*Work to complete:*
Taking the entries below, transcribe only the lines starting with the one with "This is a loose" and going on through the one with "pixels as (x, y)", exactly as written, without the pictures.

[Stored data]

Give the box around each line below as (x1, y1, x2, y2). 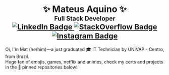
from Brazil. (5, 53, 29, 59)
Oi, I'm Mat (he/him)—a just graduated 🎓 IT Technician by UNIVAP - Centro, (5, 46, 164, 52)
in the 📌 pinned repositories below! (5, 64, 78, 70)
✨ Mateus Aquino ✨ (42, 3, 127, 15)
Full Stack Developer (54, 14, 116, 23)
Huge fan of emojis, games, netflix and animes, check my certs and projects (5, 58, 163, 64)
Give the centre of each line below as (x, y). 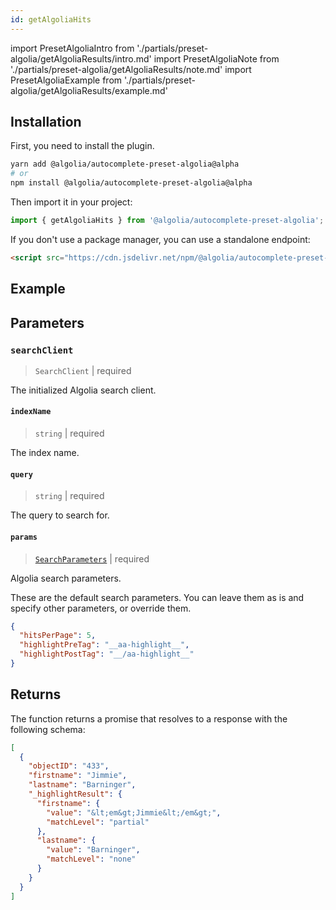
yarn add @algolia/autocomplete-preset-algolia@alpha (125, 164)
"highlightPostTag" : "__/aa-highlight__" (107, 654)
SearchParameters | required (92, 558)
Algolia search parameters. (66, 578)
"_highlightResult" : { (75, 794)
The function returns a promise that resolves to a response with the (149, 718)
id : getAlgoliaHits (51, 19)
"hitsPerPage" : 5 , (58, 636)
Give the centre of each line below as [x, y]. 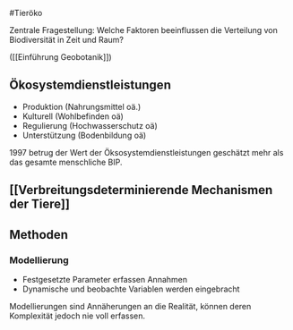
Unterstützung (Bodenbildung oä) [84, 135]
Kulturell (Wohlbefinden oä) [73, 116]
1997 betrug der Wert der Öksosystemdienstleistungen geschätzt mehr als [146, 152]
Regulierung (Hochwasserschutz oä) [90, 125]
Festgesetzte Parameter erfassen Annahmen [105, 279]
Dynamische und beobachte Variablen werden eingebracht [131, 289]
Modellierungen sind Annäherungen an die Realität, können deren [130, 306]
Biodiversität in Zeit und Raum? [66, 40]
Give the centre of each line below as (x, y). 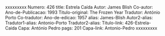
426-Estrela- (138, 23)
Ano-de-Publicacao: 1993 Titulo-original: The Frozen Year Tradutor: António (83, 12)
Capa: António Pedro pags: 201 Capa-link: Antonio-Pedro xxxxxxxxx (88, 28)
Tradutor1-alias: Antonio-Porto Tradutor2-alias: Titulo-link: (64, 23)
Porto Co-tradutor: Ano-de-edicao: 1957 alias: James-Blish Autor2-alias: (79, 18)
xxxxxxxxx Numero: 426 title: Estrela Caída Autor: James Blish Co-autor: (79, 7)
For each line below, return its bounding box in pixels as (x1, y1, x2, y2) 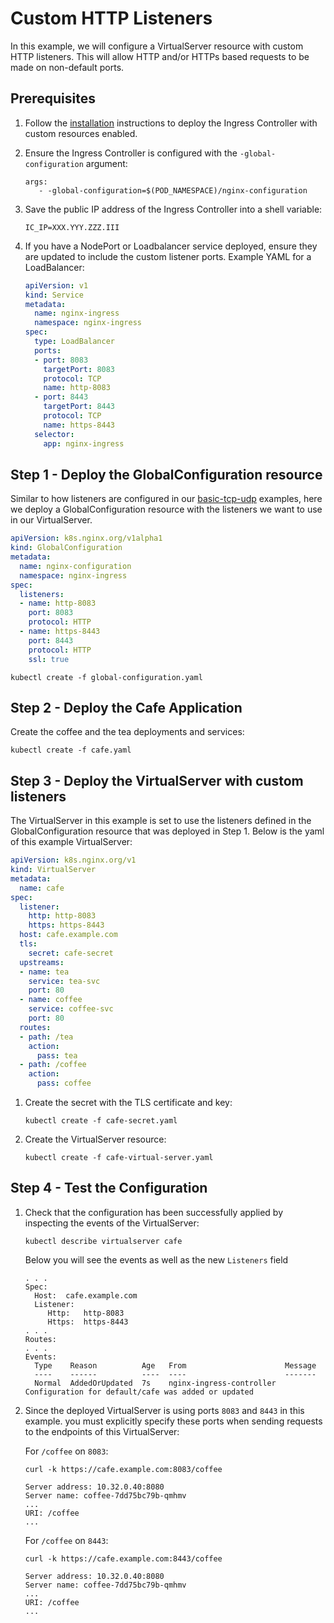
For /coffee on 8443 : (24, 1534, 109, 1546)
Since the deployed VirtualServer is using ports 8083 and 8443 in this (24, 1404, 305, 1416)
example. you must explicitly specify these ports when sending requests (24, 1415, 323, 1427)
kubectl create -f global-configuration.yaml (10, 672, 203, 682)
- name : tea (19, 967, 70, 977)
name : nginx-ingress (34, 308, 120, 319)
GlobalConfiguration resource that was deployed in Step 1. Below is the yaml (10, 825, 325, 837)
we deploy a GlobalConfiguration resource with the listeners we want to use (10, 503, 323, 516)
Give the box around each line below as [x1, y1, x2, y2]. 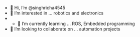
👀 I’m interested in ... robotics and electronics [10, 10, 104, 16]
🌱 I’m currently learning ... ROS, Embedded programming [17, 20, 135, 26]
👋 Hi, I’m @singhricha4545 [10, 5, 66, 10]
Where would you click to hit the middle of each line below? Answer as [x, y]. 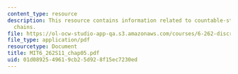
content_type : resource [42, 14]
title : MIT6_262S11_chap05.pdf [53, 54]
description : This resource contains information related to [100, 20]
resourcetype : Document [42, 47]
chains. [25, 27]
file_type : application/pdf [49, 40]
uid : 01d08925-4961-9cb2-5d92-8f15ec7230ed [73, 60]
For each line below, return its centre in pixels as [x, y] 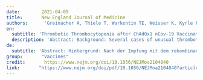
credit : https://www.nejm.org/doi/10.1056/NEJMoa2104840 [88, 62]
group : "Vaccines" [37, 57]
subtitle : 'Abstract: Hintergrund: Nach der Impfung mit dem [90, 51]
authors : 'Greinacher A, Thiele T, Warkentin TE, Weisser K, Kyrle [100, 23]
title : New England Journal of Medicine [66, 17]
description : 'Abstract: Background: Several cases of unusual [93, 40]
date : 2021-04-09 [37, 12]
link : [13, 68]
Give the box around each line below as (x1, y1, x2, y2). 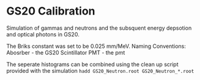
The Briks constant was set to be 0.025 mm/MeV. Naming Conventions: (6, 42, 187, 50)
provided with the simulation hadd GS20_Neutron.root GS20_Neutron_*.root (6, 67, 194, 74)
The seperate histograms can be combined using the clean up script (6, 61, 179, 68)
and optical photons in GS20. (6, 30, 80, 38)
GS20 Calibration (6, 4, 96, 18)
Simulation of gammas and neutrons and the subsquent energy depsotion (6, 24, 192, 32)
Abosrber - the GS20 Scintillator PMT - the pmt (6, 48, 125, 56)
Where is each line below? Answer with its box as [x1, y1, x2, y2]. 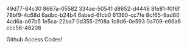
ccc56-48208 [6, 24, 41, 31]
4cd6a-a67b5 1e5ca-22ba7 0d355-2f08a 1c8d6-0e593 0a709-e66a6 [6, 18, 182, 25]
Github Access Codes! [6, 36, 63, 43]
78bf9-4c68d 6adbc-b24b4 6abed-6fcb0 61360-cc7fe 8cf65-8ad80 [6, 11, 180, 19]
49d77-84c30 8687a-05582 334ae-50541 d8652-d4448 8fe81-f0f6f [6, 5, 180, 12]
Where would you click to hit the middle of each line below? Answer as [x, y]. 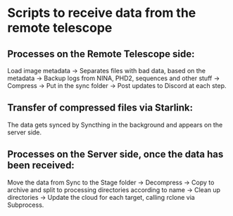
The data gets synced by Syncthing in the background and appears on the [115, 125]
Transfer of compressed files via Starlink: [100, 108]
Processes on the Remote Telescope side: [101, 54]
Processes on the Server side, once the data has [115, 154]
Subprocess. [26, 205]
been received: [41, 166]
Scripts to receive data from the [102, 13]
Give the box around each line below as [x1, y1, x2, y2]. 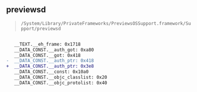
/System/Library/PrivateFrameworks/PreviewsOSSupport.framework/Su [20, 20, 191, 26]
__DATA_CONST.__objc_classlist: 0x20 [14, 74, 108, 81]
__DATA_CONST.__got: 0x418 [14, 52, 81, 58]
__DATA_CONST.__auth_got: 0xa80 [14, 47, 94, 53]
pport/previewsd [20, 26, 61, 31]
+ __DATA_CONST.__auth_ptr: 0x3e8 [6, 64, 94, 69]
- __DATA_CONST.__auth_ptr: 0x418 [6, 58, 94, 64]
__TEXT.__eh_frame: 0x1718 [14, 41, 81, 47]
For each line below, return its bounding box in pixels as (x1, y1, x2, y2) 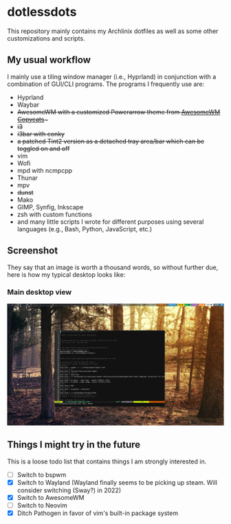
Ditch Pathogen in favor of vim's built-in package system (16, 509, 179, 517)
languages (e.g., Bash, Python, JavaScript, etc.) (16, 224, 153, 233)
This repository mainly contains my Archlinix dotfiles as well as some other (7, 27, 219, 35)
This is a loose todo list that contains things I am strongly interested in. (7, 457, 207, 465)
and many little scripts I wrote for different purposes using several (16, 218, 204, 226)
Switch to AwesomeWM (16, 493, 85, 501)
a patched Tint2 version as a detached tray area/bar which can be (16, 137, 205, 145)
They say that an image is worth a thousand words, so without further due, (7, 263, 219, 271)
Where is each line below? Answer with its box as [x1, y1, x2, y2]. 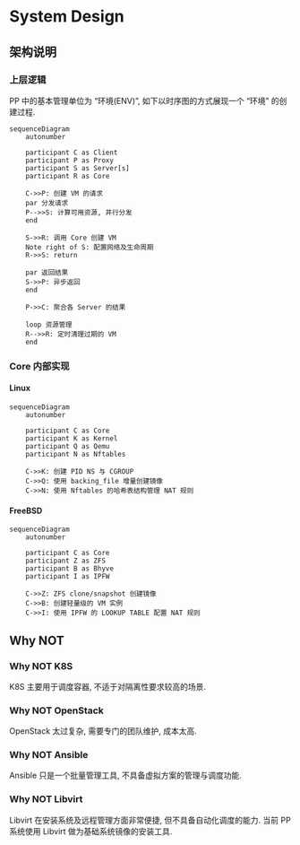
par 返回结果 [25, 267, 69, 277]
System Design [9, 6, 125, 27]
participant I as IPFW [25, 572, 110, 581]
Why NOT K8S [9, 659, 73, 672]
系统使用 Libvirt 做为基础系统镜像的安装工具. [9, 825, 173, 836]
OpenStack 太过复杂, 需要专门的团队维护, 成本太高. [9, 726, 197, 736]
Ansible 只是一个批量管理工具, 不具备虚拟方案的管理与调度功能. [9, 770, 242, 781]
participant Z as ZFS [25, 556, 106, 566]
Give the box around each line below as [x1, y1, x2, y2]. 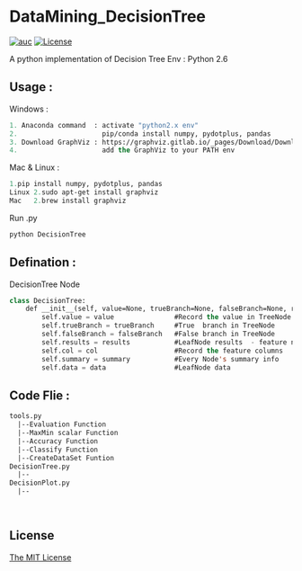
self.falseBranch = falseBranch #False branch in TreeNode [41, 330, 276, 339]
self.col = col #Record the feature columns [41, 346, 283, 355]
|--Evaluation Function [17, 420, 106, 429]
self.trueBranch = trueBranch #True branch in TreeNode [41, 321, 276, 330]
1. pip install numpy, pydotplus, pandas [9, 180, 164, 189]
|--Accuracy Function [17, 436, 99, 446]
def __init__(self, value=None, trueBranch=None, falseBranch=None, [25, 304, 288, 314]
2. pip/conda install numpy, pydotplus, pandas [9, 129, 271, 138]
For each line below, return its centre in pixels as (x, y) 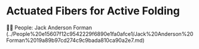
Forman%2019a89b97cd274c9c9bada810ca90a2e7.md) (75, 40)
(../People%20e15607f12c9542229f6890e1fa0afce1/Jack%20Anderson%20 (100, 33)
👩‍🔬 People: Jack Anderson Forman (49, 27)
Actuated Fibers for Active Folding (93, 11)
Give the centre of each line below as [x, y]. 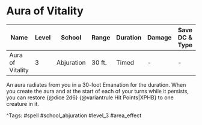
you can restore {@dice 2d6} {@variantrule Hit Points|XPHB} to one [90, 97]
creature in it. [23, 103]
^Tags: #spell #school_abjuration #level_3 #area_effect [74, 115]
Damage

*Task solution:*
This is a loose todo list that contains things I am strongly interested in. (7, 457, 207, 465)
and many little scripts I wrote for different purposes using several (16, 218, 204, 226)
Switch to AwesomeWM (16, 493, 85, 501)
a patched Tint2 version as a detached tray area/bar which can be (16, 137, 205, 145)
They say that an image is worth a thousand words, so without further due, (7, 263, 219, 271)
Where is each line below? Answer with its box as [x1, y1, x2, y2]. 
par 返回结果 [25, 267, 69, 277]
System Design [9, 6, 125, 27]
participant I as IPFW [25, 572, 110, 581]
Why NOT K8S [9, 659, 73, 672]
系统使用 Libvirt 做为基础系统镜像的安装工具. [9, 825, 173, 836]
OpenStack 太过复杂, 需要专门的团队维护, 成本太高. [9, 726, 197, 736]
Ansible 只是一个批量管理工具, 不具备虚拟方案的管理与调度功能. [9, 770, 242, 781]
participant Z as ZFS [25, 556, 106, 566]
Give the box around each line below as [x1, y1, x2, y2]. 
self.falseBranch = falseBranch #False branch in TreeNode [41, 330, 276, 339]
self.col = col #Record the feature columns [41, 346, 283, 355]
|--Evaluation Function [17, 420, 106, 429]
self.trueBranch = trueBranch #True branch in TreeNode [41, 321, 276, 330]
1. pip install numpy, pydotplus, pandas [9, 180, 164, 189]
|--Accuracy Function [17, 436, 99, 446]
def __init__(self, value=None, trueBranch=None, falseBranch=None, [25, 304, 288, 314]
2. pip/conda install numpy, pydotplus, pandas [9, 129, 271, 138]
For each line below, return its centre in pixels as (x, y) 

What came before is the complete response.